Traditional electric power systems with large centralized base load power plants have a limited ability to react rapidly to the high supply variability associated with the increasing deployment of variable and intermittent renewable energy sources (RESs). Furthermore, with current power distribution networks primarily designed for unidirectional power flow, the introduction of reverse power flows by renewable feed-in strategies has been shown to negatively impact grid stability, security and system protection. For residential grid-connected microgrids (MGs) wishing to increase their renewable generation, these issues along with economic considerations often highlight that optimal operation can only be achieved through an increased self-consumption of locally generated renewable energy. Recently, researchers have highlighted that these issues can be addressed by the application of demand side management (DSM). Broadly speaking, these DSM strategies can be considered as programs which attempt to modify flexible user demands in order to achieve objectives such as reduced energy costs or increased RES utilization.

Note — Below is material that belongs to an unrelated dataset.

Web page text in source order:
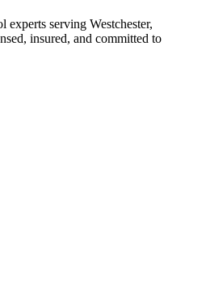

To achieve these optimal energy management goals, this thesis focuses its efforts on the application of hybrid economic model predictive control (EMPC) strategies for the DSM of small to medium sized grid-connected residential MGs, containing both local photovoltaic (PV) generation capabilities and thermal energy storage (TES) devices. In particular, the investigation exploits thermal energy storage properties of switched domestic electric water heaters (DEWHs) to optimally schedule energy demand for the minimization of MG operating costs. By considering the time varying electricity tariffs, it is shown that the implementation of EMPC is able to simultaneously target reduced electricity costs while also encouraging the self-consumption of local PV generation.

Finally, to address the unavoidable presence of uncertainty in domestic hot water (DHW) user demand, the thesis additionally explores the use of stochastic and robust variants of EMPC. By explicitly considering uncertainty, these control frameworks are able to provide more robust system operation. Specifically, the work implements min-max and stochastic scenario-based frameworks, which were shown to drastically reduce the violation of user comfort constraints when compared with their deterministic counterparts.